Extracellular matrix exhibits a dynamic organization, it is constantly being remodeled. MMPs are crucial for the development and maintenance of the healthy tissue because of their ability to remodel the extracellular matrix [18]. The balance between MMPs and their inhibitors is important to maintain healthy connective tissue [4,19]. Loss of this balance resulting from the enhanced activity of the MMPs has been associated with various pathological conditions including orthopedic joint diseases, a condition in which the collagen in the cartilage, bone and tendons surrounding the joints is progressively and irreversibly degraded [20-23].
Doxycycline, a tetracycline, inhibits MMPs activity by a mechanism that is independent of its antimicrobial activity. Doxycycline-mediated inhibition of the MMP-13 favorably influences tendon-to-bone healing. Up-regulated MMP-13 expression reflects increased degradation of matrix proteins. MMP-13 plays an important role in the regulation of tendon extracellular matrix degradation and tissue remodeling. In vivo and in vitro studies have demonstrated that tetracycline group antibiotics reduce the cartilage and tendon degeneration that is associated with increased MMP activity [2,21,24,25].
Researchers defined that MMP inhibitors may reduce pathologic tissue degradation and favorably influence healing after rotator cuff repair [7,26]. Bedi et al. investigated the effect of MMP inhibition after rotator cuff repair in a rat model and reported that MMPs are most active at the immediate postoperative period. They demonstrated that MMP activity returned to basal levels and was less susceptible to inhibition by doxycycline at the 4 weeks postoperatively [21].

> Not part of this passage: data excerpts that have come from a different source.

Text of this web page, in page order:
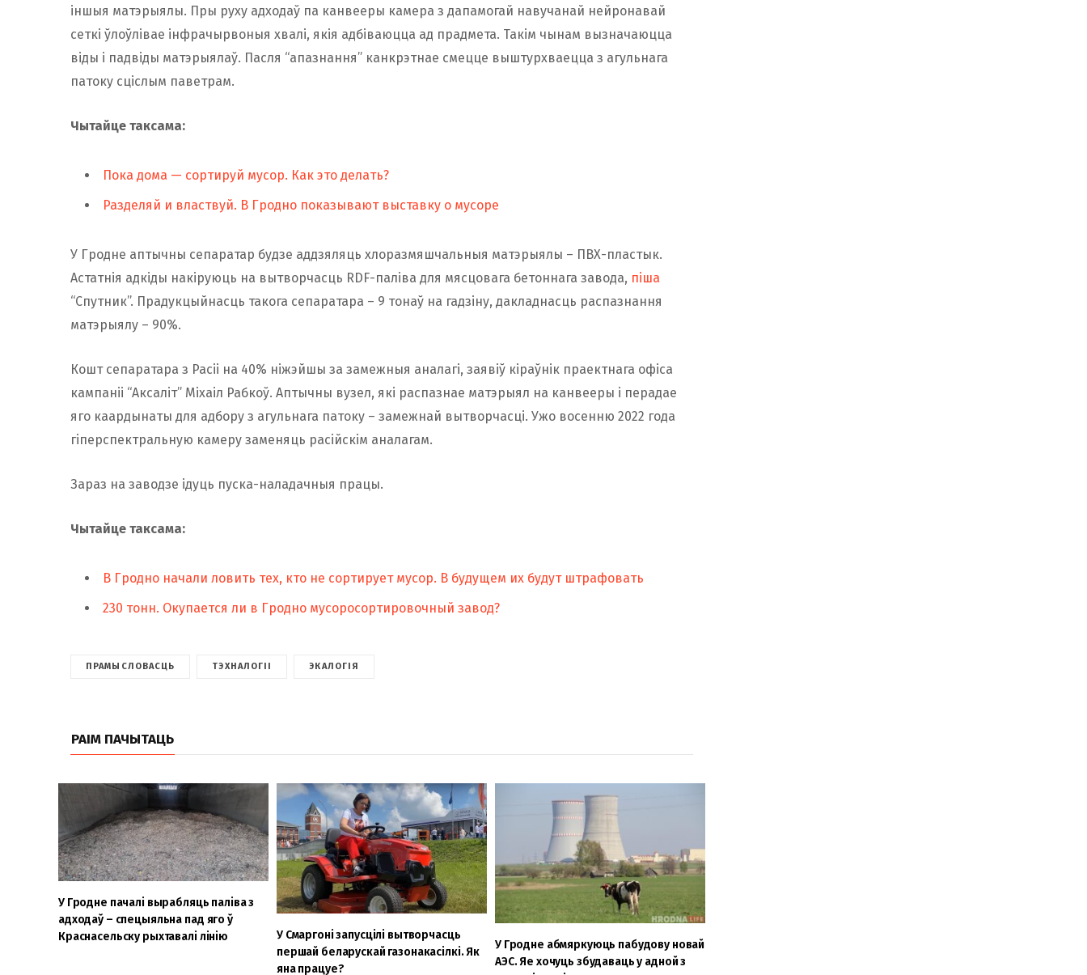
іншыя матэрыялы. Пры руху адходаў па канвееры камера з дапамогай навучанай нейронавай
сеткі ўлоўлівае інфрачырвоныя хвалі, якія адбіваюцца ад прадмета. Такім чынам вызначаюцца
віды і падвіды матэрыялаў. Пасля “апазнання” канкрэтнае смецце выштурхваецца з агульнага
патоку сціслым паветрам.
Чытайце таксама:
Пока дома — сортируй мусор. Как это делать?
Разделяй и властвуй. В Гродно показывают выставку о мусоре
У Гродне аптычны сепаратар будзе аддзяляць хлоразмяшчальныя матэрыялы – ПВХ-пластык.
Астатнія адкіды накіруюць на вытворчасць RDF-паліва для мясцовага бетоннага завода, піша
“Спутник”. Прадукцыйнасць такога сепаратара – 9 тонаў на гадзіну, дакладнасць распазнання
матэрыялу – 90%.
Кошт сепаратара з Расіі на 40% ніжэйшы за замежныя аналагі, заявіў кіраўнік праектнага офіса
кампаніі “Аксаліт” Міхаіл Рабкоў. Аптычны вузел, які распазнае матэрыял на канвееры і перадае
яго каардынаты для адбору з агульнага патоку – замежнай вытворчасці. Ужо восенню 2022 года
гіперспектральную камеру заменяць расійскім аналагам.
Зараз на заводзе ідуць пуска-наладачныя працы.
Чытайце таксама:
В Гродно начали ловить тех, кто не сортирует мусор. В будущем их будут штрафовать
230 тонн. Окупается ли в Гродно мусоросортировочный завод?
ПРАМЫСЛОВАСЦЬ ТЭХНАЛОГІІ ЭКАЛОГІЯ
РАІМ ПАЧЫТАЦЬ
У Гродне пачалі вырабляць паліва з
адходаў – спецыяльна пад яго ў
Краснасельску рыхтавалі лінію
У Смаргоні запусцілі вытворчасць
першай беларускай газонакасілкі. Як
яна працуе?
У Гродне абмяркуюць пабудову новай
АЭС. Яе хочуць збудаваць у адной з
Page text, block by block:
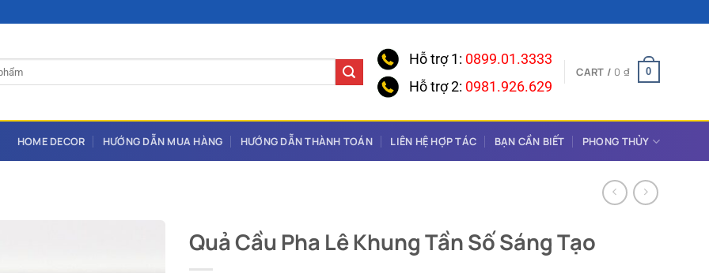
Hỗ trợ 1: 0899.01.3333
Hỗ trợ 2: 0981.926.629
CART / 0 ₫ 0
HOME DECOR HƯỚNG DẪN MUA HÀNG HƯỚNG DẪN THÀNH TOÁN LIÊN HỆ HỢP TÁC BẠN CẦN BIẾT PHONG THỦY
Quả Cầu Pha Lê Khung Tần Số Sáng Tạo
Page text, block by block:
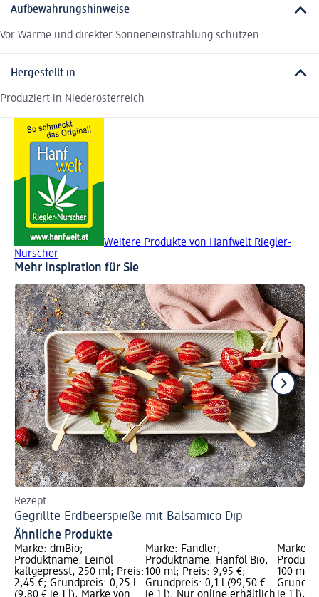
Aufbewahrungshinweise
Vor Wärme und direkter Sonneneinstrahlung schützen.
Hergestellt in
Produziert in Niederösterreich
Weitere Produkte von Hanfwelt Riegler-
Nurscher
Mehr Inspiration für Sie
Rezept
Gegrillte Erdbeerspieße mit Balsamico-Dip
Ähnliche Produkte
Marke: dmBio;
Produktname: Leinöl
kaltgepresst, 250 ml; Preis:
2,45 €; Grundpreis: 0,25 l
Marke: Fandler;
Produktname: Hanföl Bio,
100 ml; Preis: 9,95 €;
Grundpreis: 0,1 l (99,50 €
Marke:
100 ml;
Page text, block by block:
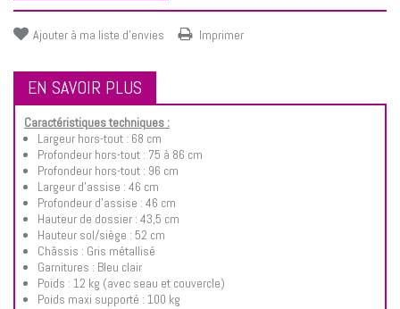
Ajouter à ma liste d'envies Imprimer
EN SAVOIR PLUS
Caractéristiques techniques :
Largeur hors-tout : 68 cm
Profondeur hors-tout : 75 à 86 cm
Profondeur hors-tout : 96 cm
Largeur d'assise : 46 cm
Profondeur d'assise : 46 cm
Hauteur de dossier : 43,5 cm
Hauteur sol/siège : 52 cm
Châssis : Gris métallisé
Garnitures : Bleu clair
Poids : 12 kg (avec seau et couvercle)
Poids maxi supporté : 100 kg
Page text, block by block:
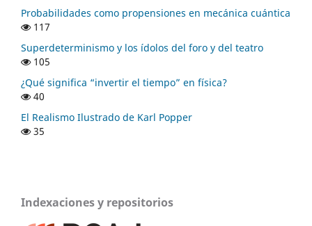
Probabilidades como propensiones en mecánica cuántica
117
Superdeterminismo y los ídolos del foro y del teatro
105
¿Qué significa “invertir el tiempo” en física?
40
El Realismo Ilustrado de Karl Popper
35
Indexaciones y repositorios
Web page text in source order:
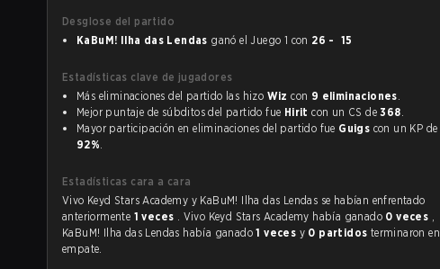
Desglose del partido
KaBuM! Ilha das Lendas
ganó el Juego 1 con 26 - 15
Estadísticas clave de jugadores
Más eliminaciones del partido las hizo Wiz con 9 eliminaciones.
Mejor puntaje de súbditos del partido fue Hirit con un CS de368.
Mayor participación en eliminaciones del partido fue Guigs
con un KP de
92%.
Estadísticas cara a cara
Vivo Keyd Stars Academy y KaBuM! Ilha das Lendas se habían enfrentado
anteriormente 1 veces . Vivo Keyd Stars Academy había ganado 0 veces ,
KaBuM! Ilha das Lendas había ganado1 veces y 0 partidos terminaron en
empate.
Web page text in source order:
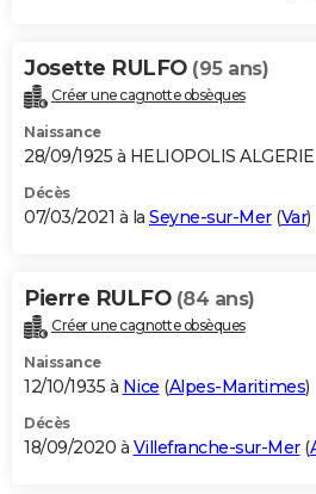
Josette RULFO (95 ans)
Créer une cagnotte obsèques
Naissance
28/09/1925 à HELIOPOLIS ALGERIE
Décès
07/03/2021 à la Seyne-sur-Mer(Var)
Pierre RULFO (84 ans)
Créer une cagnotte obsèques
Naissance
12/10/1935 à Nice (Alpes-Maritimes)
Décès
18/09/2020 à Villefranche-sur-Mer(
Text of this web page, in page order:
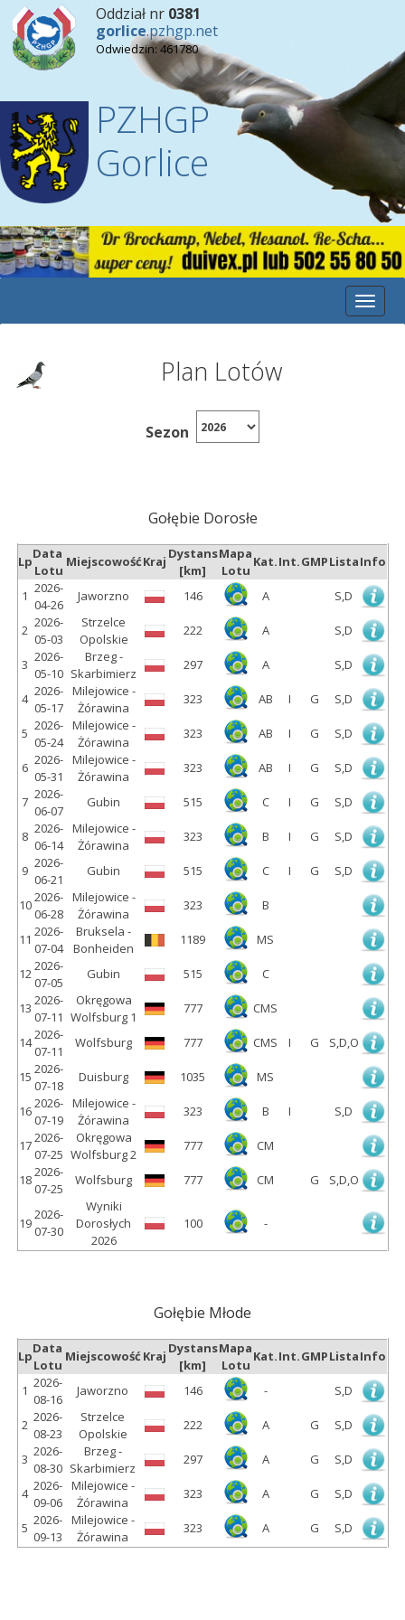
Oddział nr 0381
gorlice.pzhgp.net
Odwiedzin: 461780
PZHGP
Gorlice
Toggle
Plan Lotów
Sezon
Gołębie Dorosłe
LpData
Lotu
MiejscowośćKraj Dystans
[km]
Mapa
Lotu
Kat.Int.GMPListaInfo
1 2026-
04-26
Jaworzno 146 A S,D
2 2026-
05-03
Strzelce
Opolskie
222 A S,D
3 2026-
05-10
Brzeg -
Skarbimierz
297 A S,D
4 2026-
05-17
Milejowice -
Żórawina
323 AB I G S,D
5 2026-
05-24
Milejowice -
Żórawina
323 AB I G S,D
6 2026-
05-31
Milejowice -
Żórawina
323 AB I G S,D
7 2026-
06-07
Gubin 515 C I G S,D
8 2026-
06-14
Milejowice -
Żórawina
323 B I G S,D
9 2026-
06-21
Gubin 515 C I G S,D
102026-
06-28
Milejowice -
Żórawina
323 B
11 2026-
07-04
Bruksela -
Bonheiden
1189 MS
122026-
07-05
Gubin 515 C
13 2026-
07-11
Okręgowa
Wolfsburg 1
777 CMS
142026-
07-11
Wolfsburg 777 CMS I G S,D,O
15 2026-
07-18
Duisburg 1035 MS
162026-
07-19
Milejowice -
Żórawina
323 B I S,D
172026-
07-25
Okręgowa
Wolfsburg 2
777 CM
182026-
07-25
Wolfsburg 777 CM G S,D,O
19
2026-
07-30
Wyniki
Dorosłych
2026
100 -
Gołębie Młode
LpData
Lotu
Miejscowość Kraj Dystans
[km]
Mapa
Lotu
Kat.Int.GMPListaInfo
1 2026-
08-16
Jaworzno 146 - S,D
2 2026-
08-23
Strzelce
Opolskie
222 A G S,D
3 2026-
08-30
Brzeg -
Skarbimierz
297 A G S,D
4 2026-
09-06
Milejowice -
Żórawina
323 A G S,D
5 2026-
09-13
Milejowice -
Żórawina
323 A G S,D
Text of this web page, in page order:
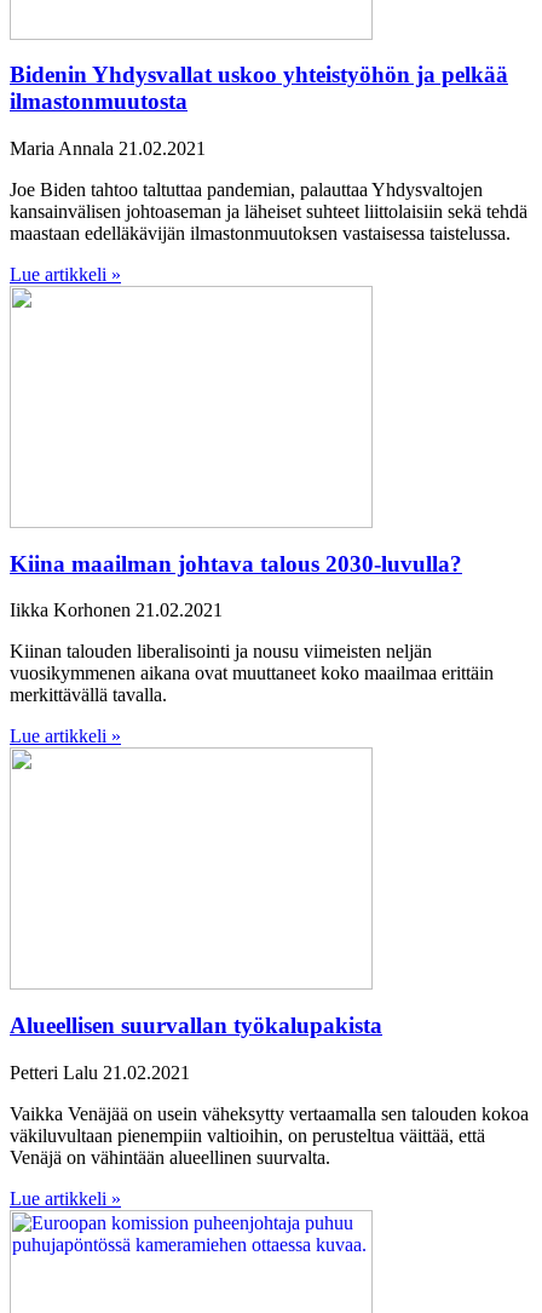
Bidenin Yhdysvallat uskoo yhteistyöhön ja pelkää
ilmastonmuutosta
Maria Annala 21.02.2021
Joe Biden tahtoo taltuttaa pandemian, palauttaa Yhdysvaltojen
kansainvälisen johtoaseman ja läheiset suhteet liittolaisiin sekä tehdä
maastaan edelläkävijän ilmastonmuutoksen vastaisessa taistelussa.
Lue artikkeli »
Kiina maailman johtava talous 2030-luvulla?
Iikka Korhonen 21.02.2021
Kiinan talouden liberalisointi ja nousu viimeisten neljän
vuosikymmenen aikana ovat muuttaneet koko maailmaa erittäin
merkittävällä tavalla.
Lue artikkeli »
Alueellisen suurvallan työkalupakista
Petteri Lalu 21.02.2021
Vaikka Venäjää on usein väheksytty vertaamalla sen talouden kokoa
väkiluvultaan pienempiin valtioihin, on perusteltua väittää, että
Venäjä on vähintään alueellinen suurvalta.
Lue artikkeli »
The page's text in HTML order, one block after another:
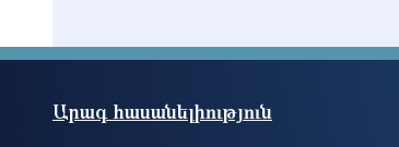
Արագ հասանելիություն

The objective of the present study was to determine the effect of doxycycline in the shoulder joint in a diabetic rat model. However, we could not demonstrate any histopathological difference in the shoulder joints of the doxycycline-treated diabetic rats. Our study had several limitations. Our main limitation, it seems that the length of diabetes (3 weeks) is clearly not enough to induce any negative effects on the shoulder joint. This time should be longer to show any negative effect of the shoulder joint. Another limitation, we applied doxycycline only for 2 weeks. Time-dependent activity of the MMP inhibitors could be studied in larger groups.
In conclusion, despite the considerable correlative evidence relating extracellular matrix glycation to diabetes, little is known of how extracellular modification. Biological modulation of the activity of endogenous MMPs to basal levels may reduce pathological tissue degeneration in the diabetic shoulder joint in humans. Further studies with larger groups are needed to define the mechanism(s) of MMP inhibitors in shoulder joint pathologies due to chronic diabetes.